Cluster samples based on clonality across cell types

Finally, we identify groups of samples with clonal expansions in same cell types. This analysis is more informative with larger datasets but the approch is shown here as an example.

[35]:
# Make data frame of sample x celltype-specific clonality/clone size score

def wide_multi(df, value_cols):
    wide = (
        df
        .pivot_table(
            index=sample,
            columns=celltype,
            values=value_cols,
            aggfunc="first"
        )
    )

    # flatten multiindex columns
    wide.columns = [
        f"{ct}_{metric}"
        for metric, ct in wide.columns
    ]

    return wide


df_class_wide = wide_multi(df_class, ["clonality", "clone_size_score"])
[36]:
df_class_wide
[36]:
B_immature_clonality B_naive_clonality B_switched_memory_clonality B_exhausted_clonality B_immature_clone_size_score B_naive_clone_size_score B_switched_memory_clone_size_score B_exhausted_clone_size_score
sample_id
AP3 NaN 0.878756 NaN 1.691878 NaN 0.255994 NaN 0.446154
AP9 NaN 0.553235 NaN NaN NaN 0.172751 NaN NaN
BGCV01_CV0025 NaN 0.119299 NaN NaN NaN 0.036765 NaN NaN
BGCV02_CV0052 NaN 0.803771 NaN NaN NaN 0.235871 NaN NaN
BGCV06_CV0037 NaN 0.575064 NaN NaN NaN 0.172175 NaN NaN
BGCV06_CV0234 NaN 0.204084 NaN NaN NaN 0.062630 NaN NaN
BGCV07_CV0094 NaN 3.800402 NaN NaN NaN 0.708641 NaN NaN
BGCV07_CV0134 NaN 1.135484 NaN NaN NaN 0.321754 NaN NaN
BGCV07_CV0137 NaN 0.924538 NaN NaN NaN 0.268083 NaN NaN
BGCV11_CV0257 NaN 1.203777 NaN NaN NaN 0.338388 NaN NaN
MH8919330 NaN 0.000000 NaN 4.335733 NaN 0.000000 NaN 0.738166
MH8919331 NaN 0.457500 NaN NaN NaN 0.142905 NaN NaN
MH9143270 NaN 0.073748 NaN NaN NaN 0.022773 NaN NaN
MH9143275 NaN 0.219991 0.478047 NaN NaN 0.068555 0.149321 NaN
MH9143322 NaN 0.706672 NaN NaN NaN 0.220211 NaN NaN
MH9143323 NaN 0.584640 NaN NaN NaN 0.182509 NaN NaN
MH9143324 NaN 0.554374 NaN NaN NaN 0.166253 NaN NaN
MH9143327 NaN 0.308122 NaN NaN NaN 0.096154 NaN NaN
MH9143371 NaN 0.346596 NaN NaN NaN 0.108205 NaN NaN
MH9143423 0.744221 0.450727 0.176878 NaN 0.231731 0.140788 0.055070 NaN
MH9143424 1.053549 0.238939 1.369950 NaN 0.324598 0.074486 0.377289 NaN
MH9179821 NaN 0.153794 NaN NaN NaN 0.047857 NaN NaN
MH9179823 NaN 0.367829 NaN NaN NaN 0.114854 NaN NaN
MH9179824 NaN 0.117074 0.048022 NaN NaN 0.036395 0.014845 NaN
MH9179825 NaN 0.647023 NaN NaN NaN 0.192575 NaN NaN
[37]:
## Create anndata based on clone size score matrix

# 1. Select clone_size_score columns

df_class_wide['sample'] = df_class_wide.index

clone_cols = [c for c in df_class_wide.columns if c.endswith("_clone_size_score")]

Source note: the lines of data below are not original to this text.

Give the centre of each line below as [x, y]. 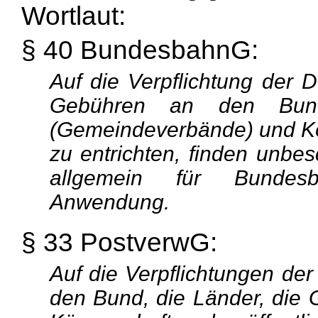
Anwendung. [109, 202]
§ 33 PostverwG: [119, 242]
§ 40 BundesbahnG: [139, 50]
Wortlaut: [73, 16]
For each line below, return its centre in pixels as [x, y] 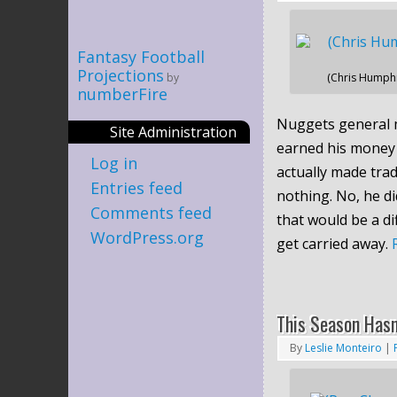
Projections [121, 75]
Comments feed [151, 212]
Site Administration [173, 132]
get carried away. [334, 243]
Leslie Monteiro [343, 347]
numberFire [122, 93]
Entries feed [136, 187]
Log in [114, 163]
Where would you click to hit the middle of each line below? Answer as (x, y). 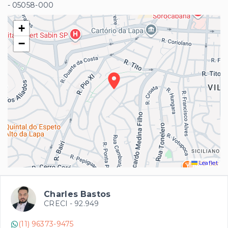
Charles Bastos (77, 194)
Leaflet (208, 163)
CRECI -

# 2. Build sample × celltype matrix
X = (
    df_class_wide[["sample"] + clone_cols]
    .groupby("sample")
    .mean()              # in case sample appears multiple times
)

# 3. Replace NaNs (absence of that celltype in sample at sufficient numbers → 0 clonality)
X = X.fillna(0)

# 4. Create AnnData
adata_clone = sc.AnnData(X)
adata_clone.obs_names = X.index
adata_clone.var_names = X.columns
[38]:
# 5. Highly variable features
sc.pp.highly_variable_genes(adata_clone)

# 6. PCA
sc.tl.pca(adata_clone, svd_solver="arpack")

# 7. Neighbours
sc.pp.neighbors(adata_clone, n_neighbors=15, n_pcs=20) # increase neigbour count when using with more samples

# 8. UMAP
sc.tl.umap(adata_clone)

# 9. Leiden clustering
sc.tl.leiden(adata_clone, resolution=1)

# 10. Plot
sc.pl.umap(adata_clone, color=["leiden"], size=200)
../_images/notebooks_001_cell2clone_identify_clonal_expansions_59_0.png
[39]:
sc.pl.umap(adata_clone, color=adata_clone.var_names, size=200)
../_images/notebooks_001_cell2clone_identify_clonal_expansions_60_0.png

Using this approach, we can visualise cell type-specific clonality across donors and identify groups of donors where certain cell types are clonally expanded.